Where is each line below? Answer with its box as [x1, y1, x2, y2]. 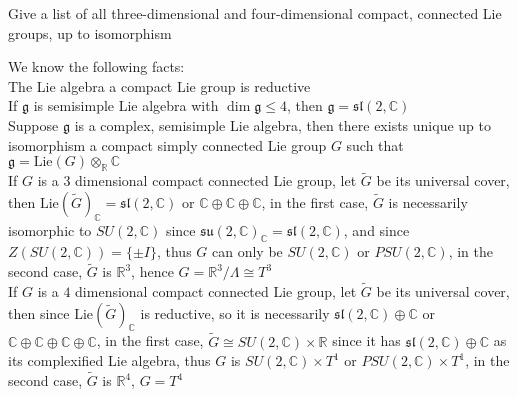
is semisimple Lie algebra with [33, 95, 219, 116]
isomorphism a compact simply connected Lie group [8, 134, 327, 155]
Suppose [8, 114, 59, 135]
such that [346, 134, 404, 155]
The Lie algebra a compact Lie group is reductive [8, 75, 311, 96]
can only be [212, 241, 283, 262]
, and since [343, 219, 410, 240]
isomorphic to [8, 219, 92, 240]
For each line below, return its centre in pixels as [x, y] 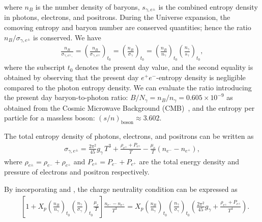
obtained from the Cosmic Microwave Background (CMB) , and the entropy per [129, 107]
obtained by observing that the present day [71, 77]
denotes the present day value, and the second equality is [164, 67]
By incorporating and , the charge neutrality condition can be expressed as [121, 189]
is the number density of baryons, [88, 7]
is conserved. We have [67, 37]
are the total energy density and [189, 161]
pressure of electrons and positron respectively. [77, 172]
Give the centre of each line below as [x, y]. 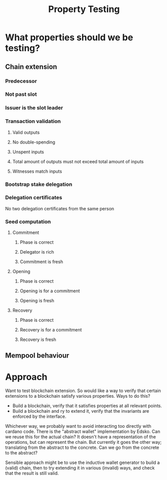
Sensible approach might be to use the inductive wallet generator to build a [82, 462]
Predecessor [21, 81]
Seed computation [28, 221]
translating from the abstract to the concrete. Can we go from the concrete [82, 447]
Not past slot [21, 94]
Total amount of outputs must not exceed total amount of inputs [78, 161]
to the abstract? [21, 453]
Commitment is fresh [41, 262]
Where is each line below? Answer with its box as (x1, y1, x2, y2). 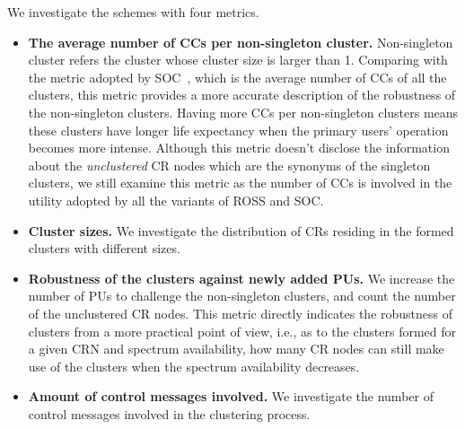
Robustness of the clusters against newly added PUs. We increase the (28, 268, 455, 287)
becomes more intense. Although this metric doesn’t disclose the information (28, 138, 450, 157)
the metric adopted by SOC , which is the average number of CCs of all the (28, 67, 447, 86)
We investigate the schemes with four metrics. (7, 3, 259, 21)
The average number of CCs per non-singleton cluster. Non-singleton (28, 32, 453, 51)
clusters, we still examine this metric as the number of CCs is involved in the (28, 173, 452, 192)
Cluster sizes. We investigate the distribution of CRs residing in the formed (28, 221, 454, 240)
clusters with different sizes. (28, 239, 180, 258)
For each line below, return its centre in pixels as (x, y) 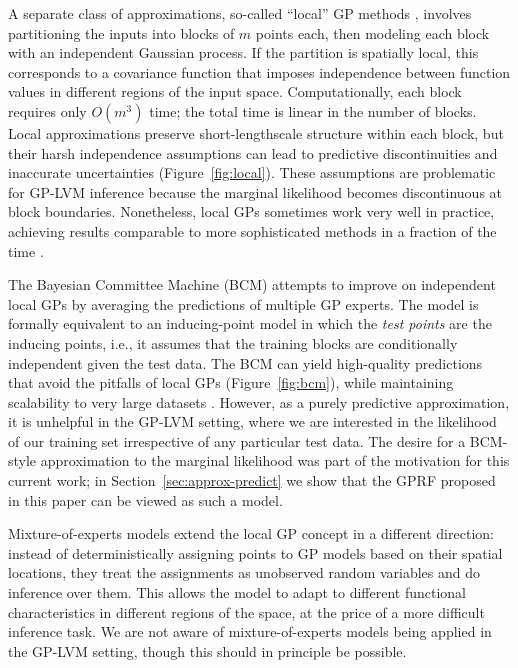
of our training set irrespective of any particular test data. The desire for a (237, 440)
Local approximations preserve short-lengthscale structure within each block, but (256, 132)
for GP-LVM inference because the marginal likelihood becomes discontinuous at (255, 191)
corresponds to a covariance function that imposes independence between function (259, 71)
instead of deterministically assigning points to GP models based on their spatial (255, 552)
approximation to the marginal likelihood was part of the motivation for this (275, 460)
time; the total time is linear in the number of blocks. (313, 110)
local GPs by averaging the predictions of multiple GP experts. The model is (243, 303)
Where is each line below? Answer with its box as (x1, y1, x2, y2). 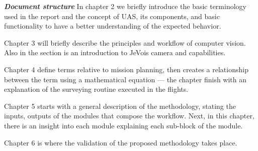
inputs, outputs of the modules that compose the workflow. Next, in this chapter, (4, 110, 254, 121)
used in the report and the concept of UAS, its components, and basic (4, 11, 220, 21)
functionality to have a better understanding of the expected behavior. (4, 21, 221, 31)
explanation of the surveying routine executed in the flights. (4, 84, 189, 94)
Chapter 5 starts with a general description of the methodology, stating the (4, 100, 236, 111)
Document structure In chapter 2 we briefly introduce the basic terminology (4, 1, 246, 11)
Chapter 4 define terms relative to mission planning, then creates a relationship (4, 64, 248, 74)
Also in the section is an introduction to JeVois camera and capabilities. (4, 47, 226, 58)
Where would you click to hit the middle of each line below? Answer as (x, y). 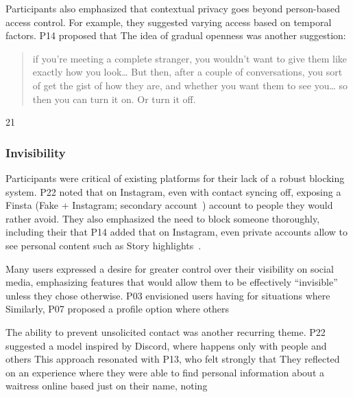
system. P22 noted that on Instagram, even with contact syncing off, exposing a (173, 191)
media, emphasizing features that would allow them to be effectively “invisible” (172, 282)
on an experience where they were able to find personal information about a (165, 372)
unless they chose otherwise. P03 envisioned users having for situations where (168, 295)
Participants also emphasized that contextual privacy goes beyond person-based (173, 8)
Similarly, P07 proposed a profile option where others (118, 309)
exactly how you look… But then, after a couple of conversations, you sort (187, 72)
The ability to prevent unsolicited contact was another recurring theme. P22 (166, 331)
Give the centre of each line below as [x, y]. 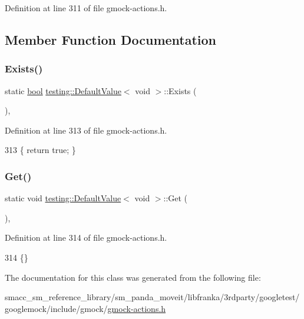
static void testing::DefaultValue [63, 198]
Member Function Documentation [111, 39]
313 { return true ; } [40, 150]
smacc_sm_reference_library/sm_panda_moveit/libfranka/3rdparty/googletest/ [152, 297]
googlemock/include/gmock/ [56, 308]
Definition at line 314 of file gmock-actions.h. [86, 237]
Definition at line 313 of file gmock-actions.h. [86, 130]
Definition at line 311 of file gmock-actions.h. [86, 8]
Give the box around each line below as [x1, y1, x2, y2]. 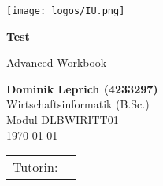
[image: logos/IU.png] [6, 5, 125, 16]
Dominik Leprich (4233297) [6, 80, 158, 97]
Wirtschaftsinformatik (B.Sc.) [6, 96, 150, 112]
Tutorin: [13, 158, 58, 177]
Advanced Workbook [6, 54, 107, 71]
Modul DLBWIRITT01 [6, 111, 119, 128]
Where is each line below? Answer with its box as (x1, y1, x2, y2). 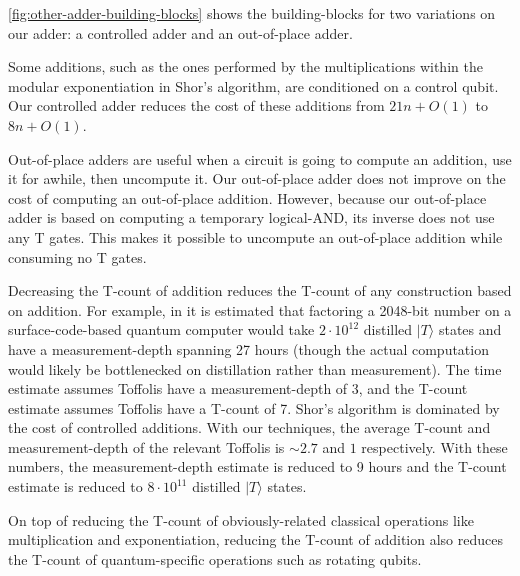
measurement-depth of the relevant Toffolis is (8, 436, 285, 457)
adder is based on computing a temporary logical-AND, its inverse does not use (8, 207, 495, 228)
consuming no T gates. (8, 246, 147, 267)
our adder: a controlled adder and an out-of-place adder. (8, 22, 353, 43)
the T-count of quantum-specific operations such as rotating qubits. (8, 548, 422, 569)
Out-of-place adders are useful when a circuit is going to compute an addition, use (8, 148, 512, 169)
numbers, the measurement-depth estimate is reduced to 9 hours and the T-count (8, 456, 507, 477)
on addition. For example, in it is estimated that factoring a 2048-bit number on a (8, 299, 512, 320)
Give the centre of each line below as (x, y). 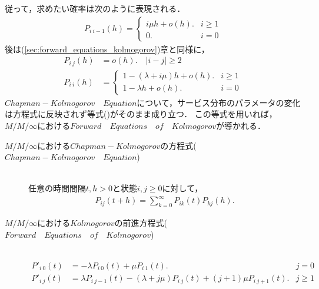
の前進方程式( (141, 223)
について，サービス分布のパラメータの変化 (219, 102)
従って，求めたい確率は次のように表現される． (95, 8)
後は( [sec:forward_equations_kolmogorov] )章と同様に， (107, 49)
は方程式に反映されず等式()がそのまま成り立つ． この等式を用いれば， (141, 114)
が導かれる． (241, 125)
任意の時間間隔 (57, 188)
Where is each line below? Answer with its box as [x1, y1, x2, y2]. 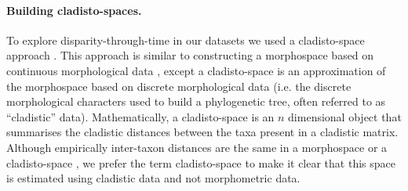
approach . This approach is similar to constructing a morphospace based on [6, 47, 374, 63]
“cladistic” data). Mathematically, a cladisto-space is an [6, 108, 275, 124]
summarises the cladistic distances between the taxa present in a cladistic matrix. [6, 124, 399, 140]
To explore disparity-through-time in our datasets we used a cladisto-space [6, 31, 365, 48]
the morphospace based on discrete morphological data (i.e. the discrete [6, 77, 352, 94]
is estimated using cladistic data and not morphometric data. [6, 170, 301, 186]
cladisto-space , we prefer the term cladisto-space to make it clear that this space [6, 154, 395, 171]
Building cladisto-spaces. [6, 2, 142, 18]
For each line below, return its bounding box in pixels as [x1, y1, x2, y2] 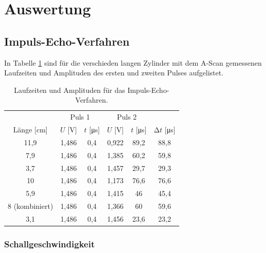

========================

PROBLEM DETAILS:
Repeat the data above exactly, leaving out any pictures it holds.

WRITTEN RESPONSE:
Where is each line below? Answer with its box as [x1, y1, x2, y2]. 
is semisimple Lie algebra with [33, 95, 219, 116]
isomorphism a compact simply connected Lie group [8, 134, 327, 155]
Suppose [8, 114, 59, 135]
such that [346, 134, 404, 155]
The Lie algebra a compact Lie group is reductive [8, 75, 311, 96]
can only be [212, 241, 283, 262]
, and since [343, 219, 410, 240]
isomorphic to [8, 219, 92, 240]
For each line below, return its centre in pixels as [x, y] 
obtained from the Cosmic Microwave Background (CMB) , and the entropy per [129, 107]
obtained by observing that the present day [71, 77]
denotes the present day value, and the second equality is [164, 67]
By incorporating and , the charge neutrality condition can be expressed as [121, 189]
is the number density of baryons, [88, 7]
is conserved. We have [67, 37]
are the total energy density and [189, 161]
pressure of electrons and positron respectively. [77, 172]
Give the centre of each line below as [x, y]. 
Sensible approach might be to use the inductive wallet generator to build a [82, 462]
Predecessor [21, 81]
Seed computation [28, 221]
translating from the abstract to the concrete. Can we go from the concrete [82, 447]
Not past slot [21, 94]
Total amount of outputs must not exceed total amount of inputs [78, 161]
to the abstract? [21, 453]
Commitment is fresh [41, 262]
Where is each line below? Answer with its box as (x1, y1, x2, y2). 
Robustness of the clusters against newly added PUs. We increase the (28, 268, 455, 287)
becomes more intense. Although this metric doesn’t disclose the information (28, 138, 450, 157)
the metric adopted by SOC , which is the average number of CCs of all the (28, 67, 447, 86)
We investigate the schemes with four metrics. (7, 3, 259, 21)
The average number of CCs per non-singleton cluster. Non-singleton (28, 32, 453, 51)
clusters, we still examine this metric as the number of CCs is involved in the (28, 173, 452, 192)
Cluster sizes. We investigate the distribution of CRs residing in the formed (28, 221, 454, 240)
clusters with different sizes. (28, 239, 180, 258)
For each line below, return its centre in pixels as (x, y) 
of our training set irrespective of any particular test data. The desire for a (237, 440)
Local approximations preserve short-lengthscale structure within each block, but (256, 132)
for GP-LVM inference because the marginal likelihood becomes discontinuous at (255, 191)
corresponds to a covariance function that imposes independence between function (259, 71)
instead of deterministically assigning points to GP models based on their spatial (255, 552)
approximation to the marginal likelihood was part of the motivation for this (275, 460)
time; the total time is linear in the number of blocks. (313, 110)
local GPs by averaging the predictions of multiple GP experts. The model is (243, 303)
Where is each line below? Answer with its box as (x1, y1, x2, y2). 
inputs, outputs of the modules that compose the workflow. Next, in this chapter, (4, 110, 254, 121)
used in the report and the concept of UAS, its components, and basic (4, 11, 220, 21)
functionality to have a better understanding of the expected behavior. (4, 21, 221, 31)
explanation of the surveying routine executed in the flights. (4, 84, 189, 94)
Chapter 5 starts with a general description of the methodology, stating the (4, 100, 236, 111)
Document structure In chapter 2 we briefly introduce the basic terminology (4, 1, 246, 11)
Chapter 4 define terms relative to mission planning, then creates a relationship (4, 64, 248, 74)
Also in the section is an introduction to JeVois camera and capabilities. (4, 47, 226, 58)
Where would you click to hit the middle of each line below? Answer as (x, y). 
system. P22 noted that on Instagram, even with contact syncing off, exposing a (173, 191)
media, emphasizing features that would allow them to be effectively “invisible” (172, 282)
on an experience where they were able to find personal information about a (165, 372)
unless they chose otherwise. P03 envisioned users having for situations where (168, 295)
Participants also emphasized that contextual privacy goes beyond person-based (173, 8)
Similarly, P07 proposed a profile option where others (118, 309)
exactly how you look… But then, after a couple of conversations, you sort (187, 72)
The ability to prevent unsolicited contact was another recurring theme. P22 (166, 331)
Give the centre of each line below as [x, y]. 
static void testing::DefaultValue [63, 198]
Member Function Documentation [111, 39]
313 { return true ; } [40, 150]
smacc_sm_reference_library/sm_panda_moveit/libfranka/3rdparty/googletest/ [152, 297]
googlemock/include/gmock/ [56, 308]
Definition at line 314 of file gmock-actions.h. [86, 237]
Definition at line 313 of file gmock-actions.h. [86, 130]
Definition at line 311 of file gmock-actions.h. [86, 8]
Give the box around each line below as [x1, y1, x2, y2]. 
[image: logos/IU.png] [6, 5, 125, 16]
Dominik Leprich (4233297) [6, 80, 158, 97]
Wirtschaftsinformatik (B.Sc.) [6, 96, 150, 112]
Tutorin: [13, 158, 58, 177]
Advanced Workbook [6, 54, 107, 71]
Modul DLBWIRITT01 [6, 111, 119, 128]
Where is each line below? Answer with its box as (x1, y1, x2, y2). 
measurement-depth of the relevant Toffolis is (8, 436, 285, 457)
adder is based on computing a temporary logical-AND, its inverse does not use (8, 207, 495, 228)
consuming no T gates. (8, 246, 147, 267)
our adder: a controlled adder and an out-of-place adder. (8, 22, 353, 43)
the T-count of quantum-specific operations such as rotating qubits. (8, 548, 422, 569)
Out-of-place adders are useful when a circuit is going to compute an addition, use (8, 148, 512, 169)
numbers, the measurement-depth estimate is reduced to 9 hours and the T-count (8, 456, 507, 477)
on addition. For example, in it is estimated that factoring a 2048-bit number on a (8, 299, 512, 320)
Give the centre of each line below as (x, y). 
の前進方程式( (141, 223)
について，サービス分布のパラメータの変化 (219, 102)
従って，求めたい確率は次のように表現される． (95, 8)
後は( [sec:forward_equations_kolmogorov] )章と同様に， (107, 49)
は方程式に反映されず等式()がそのまま成り立つ． この等式を用いれば， (141, 114)
が導かれる． (241, 125)
任意の時間間隔 (57, 188)
Where is each line below? Answer with its box as [x1, y1, x2, y2]. 
approach . This approach is similar to constructing a morphospace based on [6, 47, 374, 63]
“cladistic” data). Mathematically, a cladisto-space is an [6, 108, 275, 124]
summarises the cladistic distances between the taxa present in a cladistic matrix. [6, 124, 399, 140]
To explore disparity-through-time in our datasets we used a cladisto-space [6, 31, 365, 48]
the morphospace based on discrete morphological data (i.e. the discrete [6, 77, 352, 94]
is estimated using cladistic data and not morphometric data. [6, 170, 301, 186]
cladisto-space , we prefer the term cladisto-space to make it clear that this space [6, 154, 395, 171]
Building cladisto-spaces. [6, 2, 142, 18]
For each line below, return its bounding box in pixels as [x1, y1, x2, y2] 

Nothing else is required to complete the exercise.